TASK BRIEF - Give the data below again exactly as written, without its pictures.
-------- INPUT --------
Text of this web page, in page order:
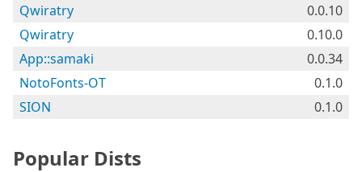
Qwiratry
0.0.10
Qwiratry
0.10.0
App::samaki
0.0.34
NotoFonts-OT
0.1.0
SION
0.1.0
Popular Dists
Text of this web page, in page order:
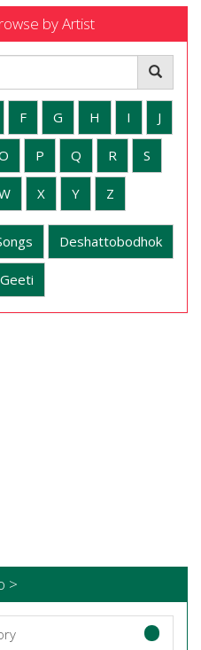
by Artist
F G H I J
P Q R S
X Y Z
Deshattobodhok
>
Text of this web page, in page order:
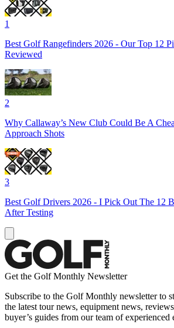
1
Best Golf Rangefinders 2026 - Our Top 12
Reviewed
2
Why Callaway’s New Club Could Be A
Approach Shots
3
Best Golf Drivers 2026 - I Pick Out The 12
After Testing
Get the Golf Monthly Newsletter
Subscribe to the Golf Monthly newsletter to
the latest tour news, equipment news,
buyer’s guides from our team of experienced
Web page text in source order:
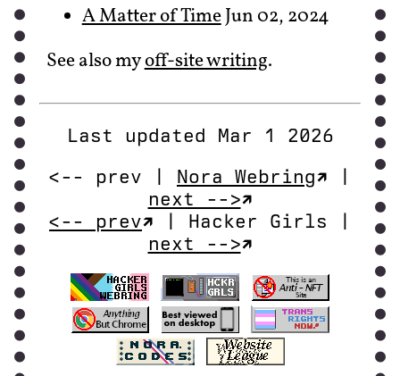
A Matter of TimeJun 02, 2024
See also myoff-site writing.
Last updated Mar 1 2026
<-- prev | Nora Webring
|
next -->
<-- prev
| Hacker Girls |
next -->
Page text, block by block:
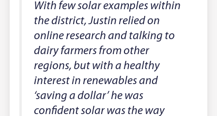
--------
RESULT FOR THIS TASK -
Text of this web page, in page order:
Qwiratry
0.0.10
Qwiratry
0.10.0
App::samaki
0.0.34
NotoFonts-OT
0.1.0
SION
0.1.0
Popular Dists
Text of this web page, in page order:
by Artist
F G H I J
P Q R S
X Y Z
Deshattobodhok
>
Text of this web page, in page order:
1
Best Golf Rangefinders 2026 - Our Top 12
Reviewed
2
Why Callaway’s New Club Could Be A
Approach Shots
3
Best Golf Drivers 2026 - I Pick Out The 12
After Testing
Get the Golf Monthly Newsletter
Subscribe to the Golf Monthly newsletter to
the latest tour news, equipment news,
buyer’s guides from our team of experienced
Web page text in source order:
A Matter of TimeJun 02, 2024
See also myoff-site writing.
Last updated Mar 1 2026
<-- prev | Nora Webring
|
next -->
<-- prev
| Hacker Girls |
next -->
Page text, block by block:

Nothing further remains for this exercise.